- ACTIVITY -
Print, exactly as they appear in the listing below, the lines from the line with "architecture (252, 151)" to the line with "contrast to autoregressive", with both end lines kept.

- ENTRIES PROVIDED -
----
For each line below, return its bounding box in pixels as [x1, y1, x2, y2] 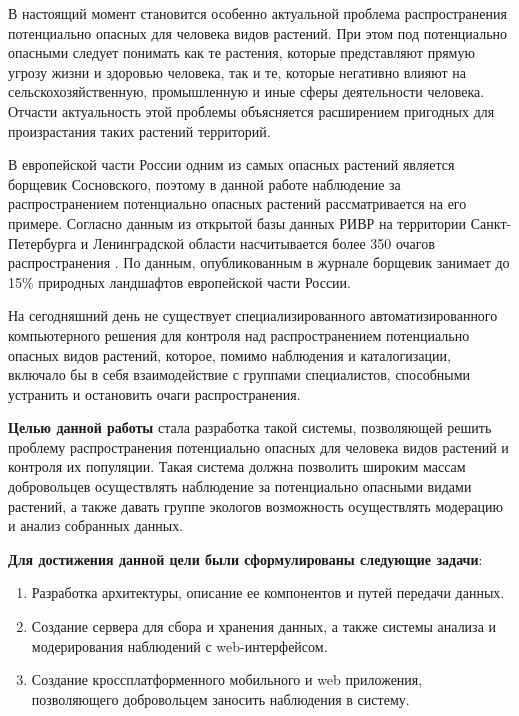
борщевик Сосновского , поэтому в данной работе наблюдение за [8, 173, 401, 194]
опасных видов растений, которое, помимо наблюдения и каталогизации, [8, 344, 451, 365]
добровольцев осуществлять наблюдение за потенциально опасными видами [8, 476, 472, 497]
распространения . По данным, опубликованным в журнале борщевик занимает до [8, 252, 510, 273]
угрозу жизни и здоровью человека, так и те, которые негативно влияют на [8, 61, 466, 82]
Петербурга [8, 232, 77, 253]
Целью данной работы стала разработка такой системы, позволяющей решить [8, 417, 492, 438]
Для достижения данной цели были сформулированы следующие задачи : [8, 548, 483, 569]
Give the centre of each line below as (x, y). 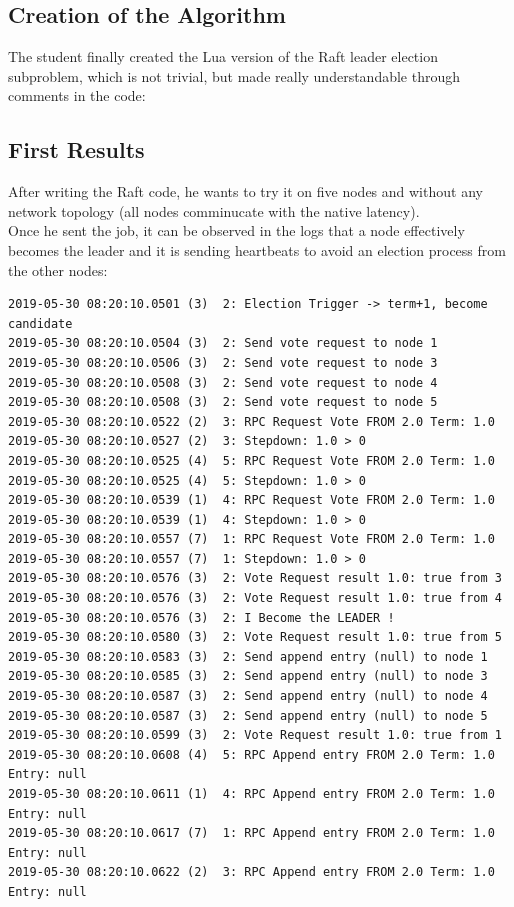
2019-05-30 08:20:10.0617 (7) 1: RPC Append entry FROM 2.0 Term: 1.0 (251, 833)
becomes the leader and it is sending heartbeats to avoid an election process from (257, 249)
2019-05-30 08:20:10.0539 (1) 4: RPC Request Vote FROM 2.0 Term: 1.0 (251, 500)
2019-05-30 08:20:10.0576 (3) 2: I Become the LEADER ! (201, 617)
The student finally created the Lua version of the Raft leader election (223, 56)
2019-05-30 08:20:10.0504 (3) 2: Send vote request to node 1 (223, 343)
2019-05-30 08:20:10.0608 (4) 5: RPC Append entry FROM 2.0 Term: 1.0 (251, 754)
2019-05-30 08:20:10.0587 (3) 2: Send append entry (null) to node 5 (248, 715)
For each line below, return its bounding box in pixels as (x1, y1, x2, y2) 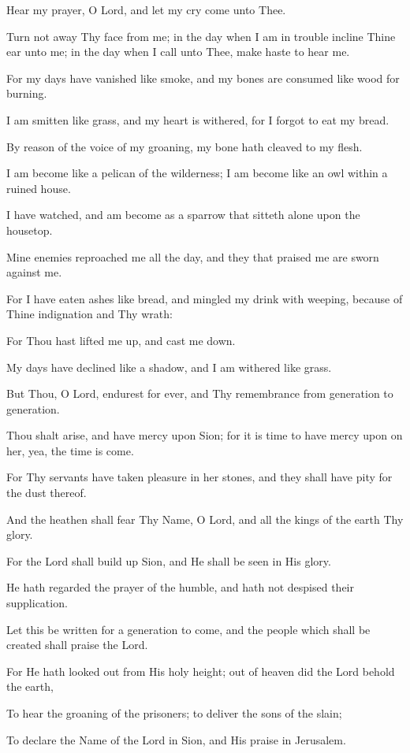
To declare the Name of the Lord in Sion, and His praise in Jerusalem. (6, 731, 346, 747)
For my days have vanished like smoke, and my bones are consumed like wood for (6, 69, 400, 86)
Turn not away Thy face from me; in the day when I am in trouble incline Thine (6, 28, 396, 44)
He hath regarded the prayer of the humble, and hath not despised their (6, 579, 354, 595)
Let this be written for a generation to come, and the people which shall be (6, 621, 371, 637)
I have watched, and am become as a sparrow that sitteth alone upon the (6, 206, 360, 223)
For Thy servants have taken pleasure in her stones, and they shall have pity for (6, 469, 393, 485)
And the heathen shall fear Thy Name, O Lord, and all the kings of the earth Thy (6, 510, 404, 527)
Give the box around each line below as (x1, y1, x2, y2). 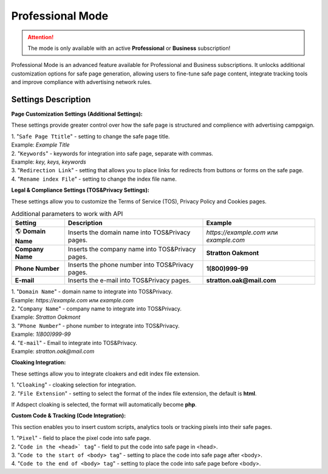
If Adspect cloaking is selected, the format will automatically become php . (11, 400, 197, 408)
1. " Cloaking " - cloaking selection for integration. (11, 381, 137, 389)
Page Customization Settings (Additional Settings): (11, 110, 143, 118)
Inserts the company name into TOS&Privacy (67, 245, 196, 254)
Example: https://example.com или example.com (11, 296, 134, 304)
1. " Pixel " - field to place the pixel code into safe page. (11, 434, 151, 442)
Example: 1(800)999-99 (11, 330, 71, 338)
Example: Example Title (11, 141, 70, 148)
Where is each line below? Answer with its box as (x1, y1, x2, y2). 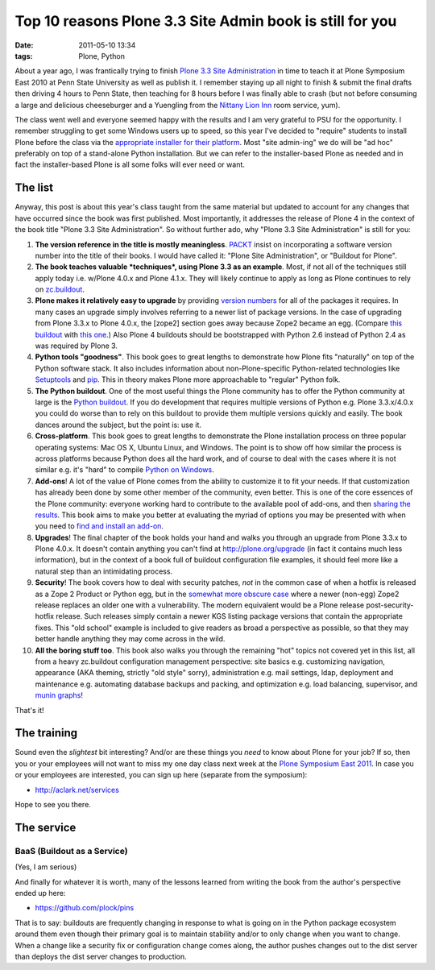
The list (14, 181, 54, 195)
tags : (14, 51, 33, 60)
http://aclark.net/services (35, 785, 120, 794)
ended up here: (14, 888, 66, 897)
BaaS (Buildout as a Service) (14, 845, 128, 856)
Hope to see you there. (14, 800, 92, 810)
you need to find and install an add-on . (35, 521, 164, 531)
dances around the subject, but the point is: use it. (35, 420, 201, 429)
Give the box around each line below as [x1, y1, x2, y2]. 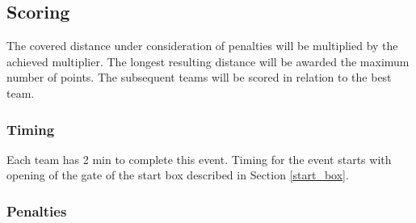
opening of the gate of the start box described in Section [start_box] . [6, 166, 349, 183]
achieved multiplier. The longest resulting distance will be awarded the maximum [6, 53, 410, 69]
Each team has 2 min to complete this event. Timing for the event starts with [6, 150, 392, 167]
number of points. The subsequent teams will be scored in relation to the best [6, 69, 392, 86]
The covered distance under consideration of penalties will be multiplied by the [6, 37, 398, 54]
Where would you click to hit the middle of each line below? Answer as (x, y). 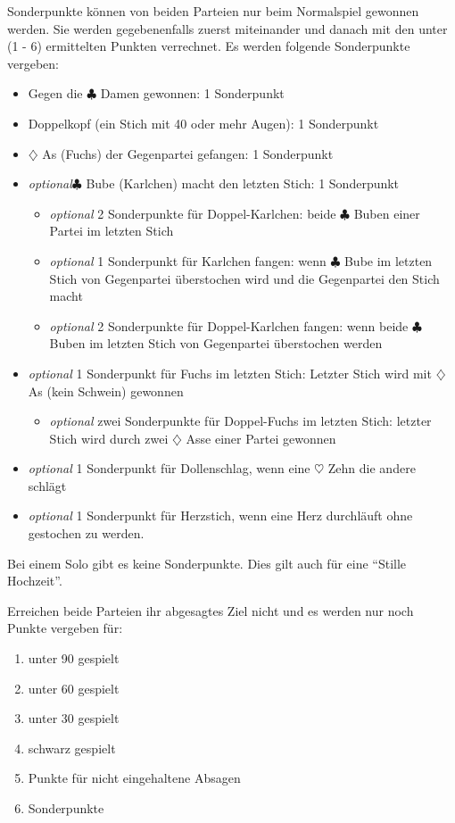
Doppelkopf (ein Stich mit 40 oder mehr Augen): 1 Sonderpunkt (203, 123)
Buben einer (387, 213)
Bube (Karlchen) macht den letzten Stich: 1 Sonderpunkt (243, 183)
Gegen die (55, 93)
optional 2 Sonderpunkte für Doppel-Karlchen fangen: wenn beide (229, 325)
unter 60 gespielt (74, 688)
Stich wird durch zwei (109, 438)
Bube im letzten (388, 260)
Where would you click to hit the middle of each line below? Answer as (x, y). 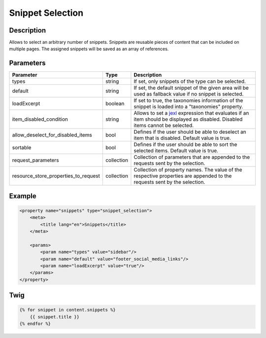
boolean (115, 103)
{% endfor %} (35, 324)
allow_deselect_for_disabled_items (52, 135)
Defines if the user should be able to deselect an (190, 132)
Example (23, 196)
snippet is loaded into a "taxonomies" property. (188, 107)
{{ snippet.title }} (55, 317)
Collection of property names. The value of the (188, 170)
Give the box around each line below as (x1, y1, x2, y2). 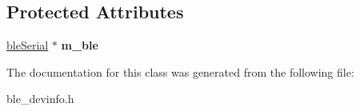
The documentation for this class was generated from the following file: (6, 63, 354, 80)
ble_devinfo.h (6, 90, 74, 107)
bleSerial (6, 37, 49, 54)
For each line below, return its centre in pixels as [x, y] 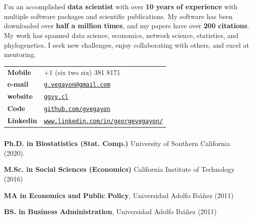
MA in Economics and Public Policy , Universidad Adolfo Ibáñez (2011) [119, 195]
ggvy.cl [56, 97]
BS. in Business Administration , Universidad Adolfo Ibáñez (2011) [110, 211]
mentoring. [20, 54]
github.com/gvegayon [77, 109]
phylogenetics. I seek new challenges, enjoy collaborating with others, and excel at [127, 45]
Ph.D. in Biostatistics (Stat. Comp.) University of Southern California [117, 143]
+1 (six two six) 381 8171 [82, 72]
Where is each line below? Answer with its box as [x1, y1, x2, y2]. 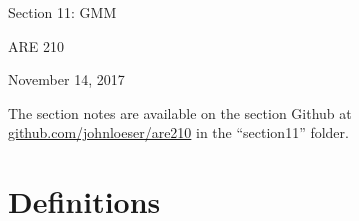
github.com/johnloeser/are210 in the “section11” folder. [8, 122, 349, 143]
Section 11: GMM [8, 2, 117, 22]
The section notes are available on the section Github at [8, 102, 352, 123]
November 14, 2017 [8, 69, 125, 90]
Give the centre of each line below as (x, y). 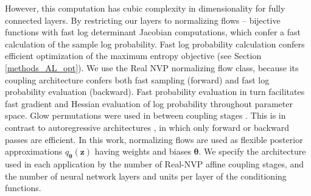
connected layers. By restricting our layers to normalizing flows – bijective (143, 20)
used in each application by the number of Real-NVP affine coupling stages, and (155, 163)
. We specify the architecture (252, 151)
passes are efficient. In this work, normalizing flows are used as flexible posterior (154, 139)
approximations (34, 151)
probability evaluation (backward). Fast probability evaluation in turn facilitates (155, 92)
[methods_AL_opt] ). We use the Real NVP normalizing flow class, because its (152, 67)
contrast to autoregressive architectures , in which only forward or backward (147, 127)
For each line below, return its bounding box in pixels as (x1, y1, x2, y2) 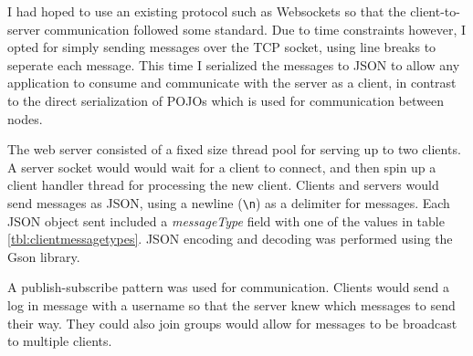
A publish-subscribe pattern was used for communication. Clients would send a (7, 277, 450, 297)
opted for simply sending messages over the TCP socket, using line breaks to (7, 37, 436, 57)
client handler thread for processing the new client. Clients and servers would (7, 175, 439, 194)
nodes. (7, 109, 43, 128)
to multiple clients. (7, 331, 112, 351)
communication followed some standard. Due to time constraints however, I (44, 19, 466, 38)
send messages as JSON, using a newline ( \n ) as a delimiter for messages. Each (7, 193, 450, 212)
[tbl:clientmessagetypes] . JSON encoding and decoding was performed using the (7, 229, 453, 248)
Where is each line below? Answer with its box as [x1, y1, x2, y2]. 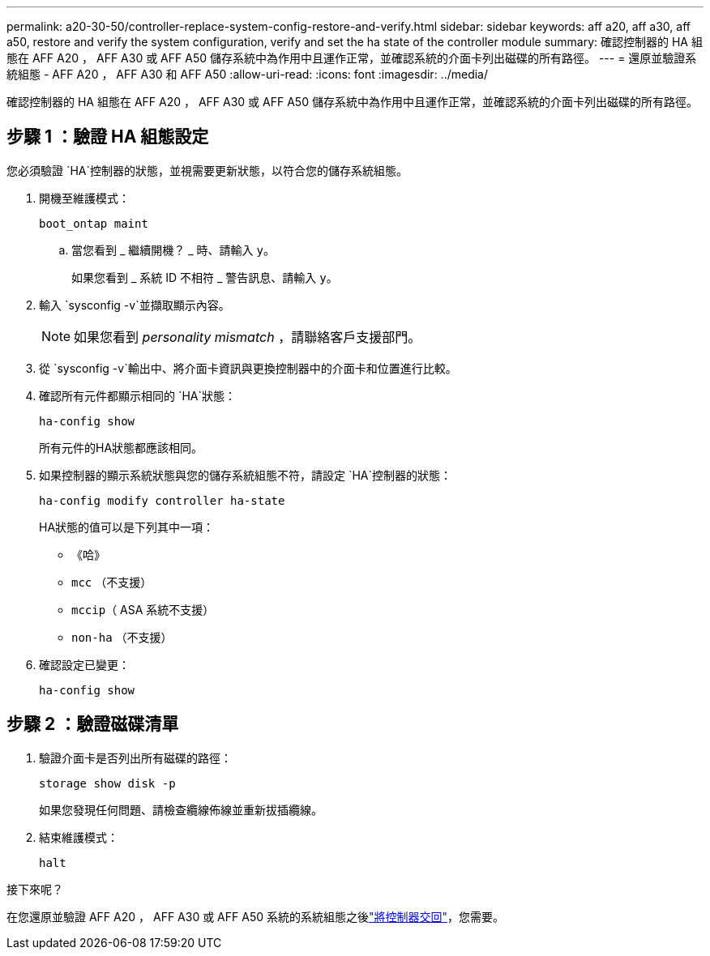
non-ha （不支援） [71, 630, 173, 644]
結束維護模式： [39, 830, 118, 844]
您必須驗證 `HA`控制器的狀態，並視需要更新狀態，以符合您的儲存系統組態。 [6, 163, 408, 177]
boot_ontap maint [39, 216, 148, 230]
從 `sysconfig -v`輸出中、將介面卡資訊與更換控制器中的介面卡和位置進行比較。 [39, 361, 457, 375]
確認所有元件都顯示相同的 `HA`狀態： [39, 388, 237, 403]
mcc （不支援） [71, 574, 152, 589]
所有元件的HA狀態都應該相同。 [39, 440, 203, 455]
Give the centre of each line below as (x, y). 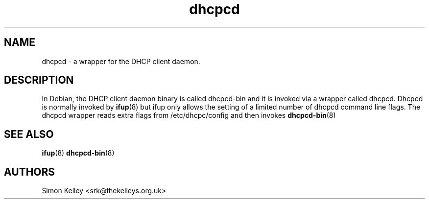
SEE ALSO (29, 134)
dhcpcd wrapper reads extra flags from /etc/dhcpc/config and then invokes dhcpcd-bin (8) (189, 115)
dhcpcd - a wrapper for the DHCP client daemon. (121, 61)
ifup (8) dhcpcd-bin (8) (78, 153)
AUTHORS (30, 172)
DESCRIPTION (39, 80)
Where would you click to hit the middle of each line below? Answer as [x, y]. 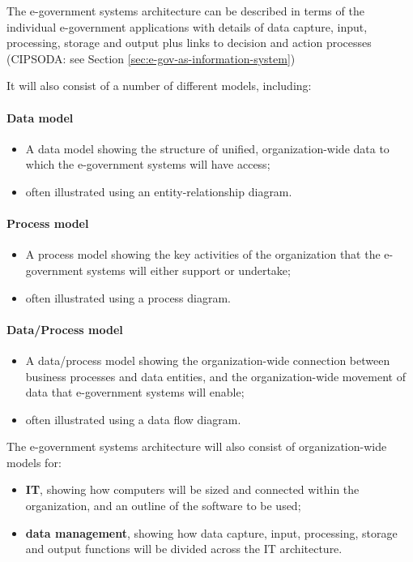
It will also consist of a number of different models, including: [159, 86]
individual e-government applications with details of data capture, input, [187, 26]
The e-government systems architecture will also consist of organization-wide [197, 446]
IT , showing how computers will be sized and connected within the [192, 489]
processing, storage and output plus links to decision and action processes [189, 43]
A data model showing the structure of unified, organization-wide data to [207, 148]
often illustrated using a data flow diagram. [133, 419]
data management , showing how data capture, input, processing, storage [211, 532]
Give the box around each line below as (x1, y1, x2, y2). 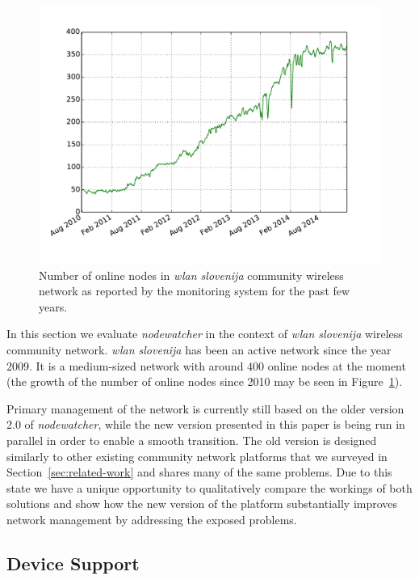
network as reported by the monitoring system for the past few (39, 282, 350, 299)
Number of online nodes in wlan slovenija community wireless (39, 266, 344, 283)
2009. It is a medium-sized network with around (6, 357, 244, 374)
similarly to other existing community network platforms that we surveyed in (6, 447, 388, 464)
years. (39, 298, 68, 315)
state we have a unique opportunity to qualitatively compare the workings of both (6, 479, 413, 496)
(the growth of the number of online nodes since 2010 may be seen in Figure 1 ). (6, 373, 403, 390)
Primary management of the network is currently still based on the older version (6, 400, 404, 417)
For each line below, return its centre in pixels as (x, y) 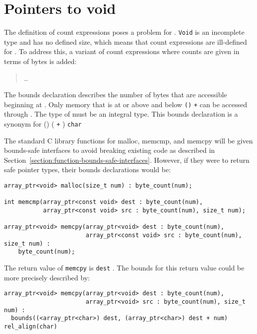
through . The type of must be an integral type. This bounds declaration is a (121, 114)
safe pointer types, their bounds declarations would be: (88, 169)
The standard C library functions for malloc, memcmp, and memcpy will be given (128, 140)
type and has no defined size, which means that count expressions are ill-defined (126, 41)
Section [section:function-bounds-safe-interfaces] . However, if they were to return (127, 160)
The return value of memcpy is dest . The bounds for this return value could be (124, 267)
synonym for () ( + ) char (43, 124)
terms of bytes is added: (40, 61)
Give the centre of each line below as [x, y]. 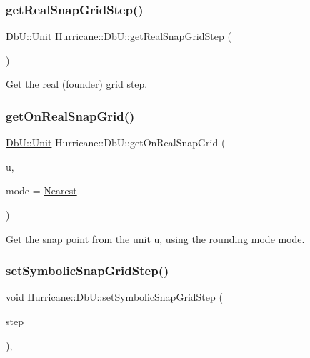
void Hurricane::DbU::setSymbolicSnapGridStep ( [114, 297]
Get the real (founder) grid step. [77, 84]
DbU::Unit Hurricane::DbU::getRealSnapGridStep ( [119, 36]
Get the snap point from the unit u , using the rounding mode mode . [155, 238]
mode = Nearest [41, 190]
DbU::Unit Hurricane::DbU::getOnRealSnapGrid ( [116, 143]
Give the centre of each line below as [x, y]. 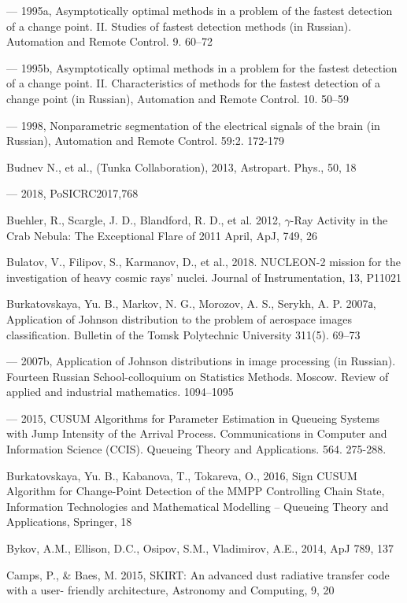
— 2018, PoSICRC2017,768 [72, 193]
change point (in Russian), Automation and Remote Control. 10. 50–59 [178, 98]
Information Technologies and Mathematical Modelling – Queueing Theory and [198, 506]
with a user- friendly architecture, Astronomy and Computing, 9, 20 [170, 590]
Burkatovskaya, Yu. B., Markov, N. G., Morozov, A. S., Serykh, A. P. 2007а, [191, 303]
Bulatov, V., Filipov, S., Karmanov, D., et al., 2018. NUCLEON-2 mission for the [203, 262]
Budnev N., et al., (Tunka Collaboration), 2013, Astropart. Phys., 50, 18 [181, 166]
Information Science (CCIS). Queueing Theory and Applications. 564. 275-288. [196, 449]
----
- FINISHED EXERCISE -
. We specify the architecture (252, 151)
passes are efficient. In this work, normalizing flows are used as flexible posterior (154, 139)
approximations (34, 151)
probability evaluation (backward). Fast probability evaluation in turn facilitates (155, 92)
[methods_AL_opt] ). We use the Real NVP normalizing flow class, because its (152, 67)
contrast to autoregressive architectures , in which only forward or backward (147, 127)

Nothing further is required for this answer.